A mixture of 5.0 g of Ar and 10.0 g Ne have a total pressure of 2.6 bar. What is the partial pressure of Ar?
m(Ar) = 5.0g , M(Ar) = 39.95g/mol
m(Ne) =10.0g , M(Ne) = 20.18g/mol
n(Ar) = 5.0g/39.95g/mol = 0.125 mol
n(Ne) = 10.0g/20.18g/mol = 0.496 mol
N(total) = 0.125 mol + 0.496 mol = 0.621 mol
X(Ar) = n(Ar)/n(total) = 0.201 %
P(Ar) = X(Ar) * P(total) = (0.201)(2.6 bar) = 0.52 bar
Is my answer right for the given question, also is there a faster way of doing a question like this?
A gas mixture consists of H2, O2, and Ar, where the mole fraction of H2 is 0.35 and the mole fraction of O2 is 0.45. If the mixture is at STP in a 3.0 L container, how many molecules of Ar are present?

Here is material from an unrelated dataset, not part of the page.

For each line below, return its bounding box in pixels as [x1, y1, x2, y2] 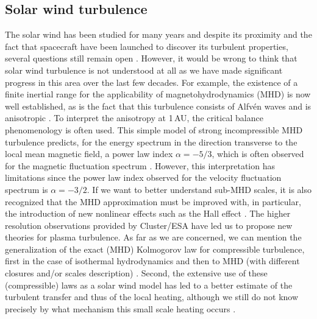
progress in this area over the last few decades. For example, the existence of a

For this given question I'm confused onto how to do it. I understand that the total mole fraction must equal to 1, so Ar has the mole fraction of 0.20, but after that I'm confused. Also pressure is 1 bar for STP.
2 answers
X(Ar) = n(Ar)/n(total) = 0.201 %
X(Ar) = 0.201. It isn't a percent until multiplied by 100.
I didn't have time to look at the second problem.